▶ Aim of the exercise: This exercise asks for every record to be output again exactly.

▶ Dataset entries:
-------

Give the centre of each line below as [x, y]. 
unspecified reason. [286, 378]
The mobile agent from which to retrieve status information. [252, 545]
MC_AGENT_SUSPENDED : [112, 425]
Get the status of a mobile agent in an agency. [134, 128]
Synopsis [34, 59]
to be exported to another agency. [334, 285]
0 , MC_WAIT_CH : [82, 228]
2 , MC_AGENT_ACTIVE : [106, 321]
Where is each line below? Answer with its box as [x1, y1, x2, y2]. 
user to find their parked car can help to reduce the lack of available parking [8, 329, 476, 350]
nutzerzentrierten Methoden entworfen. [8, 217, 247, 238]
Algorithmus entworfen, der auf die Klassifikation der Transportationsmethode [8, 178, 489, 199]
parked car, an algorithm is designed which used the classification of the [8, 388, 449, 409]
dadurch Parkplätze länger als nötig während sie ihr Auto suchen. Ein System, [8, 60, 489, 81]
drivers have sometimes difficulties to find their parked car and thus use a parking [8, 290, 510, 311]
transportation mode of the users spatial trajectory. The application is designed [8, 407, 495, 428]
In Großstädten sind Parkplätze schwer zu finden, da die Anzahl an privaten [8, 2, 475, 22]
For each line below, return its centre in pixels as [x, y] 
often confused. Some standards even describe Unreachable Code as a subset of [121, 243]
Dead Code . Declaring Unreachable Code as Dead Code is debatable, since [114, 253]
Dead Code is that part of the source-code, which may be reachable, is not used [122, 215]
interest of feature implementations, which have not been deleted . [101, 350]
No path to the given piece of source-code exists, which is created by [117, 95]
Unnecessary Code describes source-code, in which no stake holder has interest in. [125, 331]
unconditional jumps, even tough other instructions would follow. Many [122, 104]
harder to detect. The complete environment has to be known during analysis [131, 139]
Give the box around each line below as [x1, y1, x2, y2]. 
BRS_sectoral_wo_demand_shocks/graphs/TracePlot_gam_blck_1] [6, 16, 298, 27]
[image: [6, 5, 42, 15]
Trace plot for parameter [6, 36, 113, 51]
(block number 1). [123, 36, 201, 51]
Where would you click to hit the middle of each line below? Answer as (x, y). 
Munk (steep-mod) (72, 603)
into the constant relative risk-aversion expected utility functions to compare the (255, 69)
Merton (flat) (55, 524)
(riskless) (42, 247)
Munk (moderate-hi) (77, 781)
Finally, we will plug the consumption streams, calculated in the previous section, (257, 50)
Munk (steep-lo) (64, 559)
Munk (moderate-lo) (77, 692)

-------

▶ Task answer:
Give the centre of each line below as [x, y]. 
unspecified reason. [286, 378]
The mobile agent from which to retrieve status information. [252, 545]
MC_AGENT_SUSPENDED : [112, 425]
Get the status of a mobile agent in an agency. [134, 128]
Synopsis [34, 59]
to be exported to another agency. [334, 285]
0 , MC_WAIT_CH : [82, 228]
2 , MC_AGENT_ACTIVE : [106, 321]
Where is each line below? Answer with its box as [x1, y1, x2, y2]. 
user to find their parked car can help to reduce the lack of available parking [8, 329, 476, 350]
nutzerzentrierten Methoden entworfen. [8, 217, 247, 238]
Algorithmus entworfen, der auf die Klassifikation der Transportationsmethode [8, 178, 489, 199]
parked car, an algorithm is designed which used the classification of the [8, 388, 449, 409]
dadurch Parkplätze länger als nötig während sie ihr Auto suchen. Ein System, [8, 60, 489, 81]
drivers have sometimes difficulties to find their parked car and thus use a parking [8, 290, 510, 311]
transportation mode of the users spatial trajectory. The application is designed [8, 407, 495, 428]
In Großstädten sind Parkplätze schwer zu finden, da die Anzahl an privaten [8, 2, 475, 22]
For each line below, return its centre in pixels as [x, y] 
often confused. Some standards even describe Unreachable Code as a subset of [121, 243]
Dead Code . Declaring Unreachable Code as Dead Code is debatable, since [114, 253]
Dead Code is that part of the source-code, which may be reachable, is not used [122, 215]
interest of feature implementations, which have not been deleted . [101, 350]
No path to the given piece of source-code exists, which is created by [117, 95]
Unnecessary Code describes source-code, in which no stake holder has interest in. [125, 331]
unconditional jumps, even tough other instructions would follow. Many [122, 104]
harder to detect. The complete environment has to be known during analysis [131, 139]
Give the box around each line below as [x1, y1, x2, y2]. 
BRS_sectoral_wo_demand_shocks/graphs/TracePlot_gam_blck_1] [6, 16, 298, 27]
[image: [6, 5, 42, 15]
Trace plot for parameter [6, 36, 113, 51]
(block number 1). [123, 36, 201, 51]
Where would you click to hit the middle of each line below? Answer as (x, y). 
Munk (steep-mod) (72, 603)
into the constant relative risk-aversion expected utility functions to compare the (255, 69)
Merton (flat) (55, 524)
(riskless) (42, 247)
Munk (moderate-hi) (77, 781)
Finally, we will plug the consumption streams, calculated in the previous section, (257, 50)
Munk (steep-lo) (64, 559)
Munk (moderate-lo) (77, 692)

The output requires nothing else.